*Dataset entries*.
▼▼▼
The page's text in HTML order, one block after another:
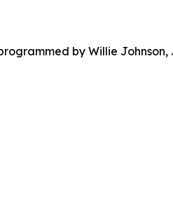
by Willie Johnson,
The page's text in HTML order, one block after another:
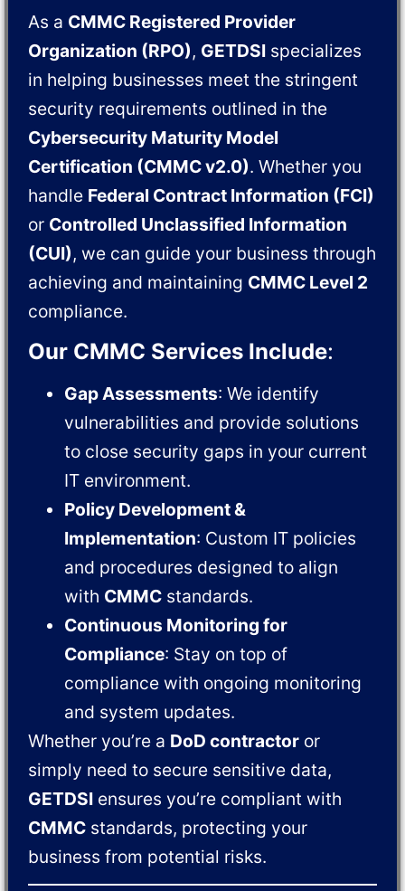
As a CMMC Registered Provider
Organization (RPO), GETDSI specializes
in helping businesses meet the stringent
security requirements outlined in the
Cybersecurity Maturity Model
Certification (CMMC v2.0). Whether you
handle Federal Contract Information (FCI)
or Controlled Unclassified Information
(CUI), we can guide your business through
achieving and maintaining CMMC Level 2
compliance.
Our CMMC Services Include:
Gap Assessments: We identify
vulnerabilities and provide solutions
to close security gaps in your current
IT environment.
Policy Development &
Implementation: Custom IT policies
and procedures designed to align
with CMMC standards.
Continuous Monitoring for
Compliance: Stay on top of
compliance with ongoing monitoring
and system updates.
Whether you’re a DoD contractor or
simply need to secure sensitive data,
GETDSI ensures you’re compliant with
CMMC standards, protecting your
business from potential risks.
▲▲▲
*WORK ITEM*.
Start at the top line above and repeat the records verbatim, leaving images out.

*THE ANSWER*.
The page's text in HTML order, one block after another:
by Willie Johnson,
The page's text in HTML order, one block after another:
As a CMMC Registered Provider
Organization (RPO), GETDSI specializes
in helping businesses meet the stringent
security requirements outlined in the
Cybersecurity Maturity Model
Certification (CMMC v2.0). Whether you
handle Federal Contract Information (FCI)
or Controlled Unclassified Information
(CUI), we can guide your business through
achieving and maintaining CMMC Level 2
compliance.
Our CMMC Services Include:
Gap Assessments: We identify
vulnerabilities and provide solutions
to close security gaps in your current
IT environment.
Policy Development &
Implementation: Custom IT policies
and procedures designed to align
with CMMC standards.
Continuous Monitoring for
Compliance: Stay on top of
compliance with ongoing monitoring
and system updates.
Whether you’re a DoD contractor or
simply need to secure sensitive data,
GETDSI ensures you’re compliant with
CMMC standards, protecting your
business from potential risks.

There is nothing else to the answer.